Recommendations for Identifying Valid Wear for Consumer-Level Wrist-Worn Activity Trackers and Acceptability of Extended Device Deployment in Children

Sensors 2022, 22(23), 9189; https://doi.org/10.3390/s22239189
by David Wing 1,*, Job G. Godino 1, Fiona C. Baker 2, Rongguang Yang 3, Guillaume Chevance 4, Wesley K. Thompson 5, Chase Reuter 3, Hauke Bartsch 6, Aimee Wilbur 2, Lisa K. Straub 7, Norma Castro 8, Michael Higgins 1, Ian M. Colrain 2, Massimiliano de Zambotti 2, Natasha E. Wade 8, Krista M. Lisdahl 9, Lindsay M. Squeglia 10, Joseph Ortigara 1, Bernard Fuemmeler 7, Kevin Patrick 1, Michael J. Mason 11, Susan F. Tapert 8 and Kara S. Bagot 12add Show full author list remove Hide full author list
Sensors 2022, 22(23), 9189; https://doi.org/10.3390/s22239189
Submission received: 26 October 2022 / Revised: 16 November 2022 / Accepted: 23 November 2022 / Published: 26 November 2022

Round 1

Reviewer 1 Report

Dear authors,

Review the document.

Thanks.

Comments for author File: Comments.pdf

Author Response

This is an exact copy of the attached file, although the attachment includes our responses to the other reviewer as well.

 

Reviewer One


Major Heading

It's an interesting sub-study. It is hoped that they can materialize the projections of the research that they have declared, and that they can show us the study in its entirety and the results of those projections so that we are not left only with the "sub-study".

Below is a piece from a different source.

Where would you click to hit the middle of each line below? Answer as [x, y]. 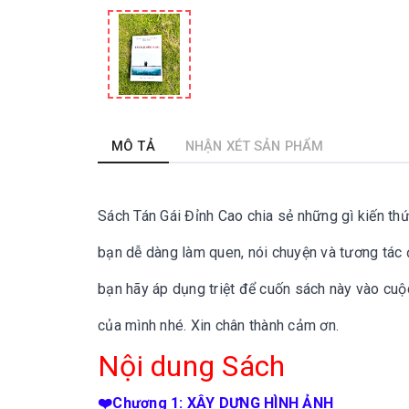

We thank the reviewer for their thorough reading and associated recommendations.  We have tried to make clear that this is one of many sub-studies associated with the Adolescent Brain and Cognitive Development (ABCD) study.  ABCD is designed as a 10 year, 22 site, longitudinal study that measures numerous physiological, psychological, and behavioral variables.  This “sub” study was designed as a means of determining if consumer wearables would be useful for long term deployment in a youth and adolescent population, and to establish best practice rules allowing for the analysis of comparitively granular data gathered at the minute level instead of relying only on daily totals of processed data provided by Fitbit.  In doing this, we also provided some data about the cross-sectional observations of the (relatively small) observed population.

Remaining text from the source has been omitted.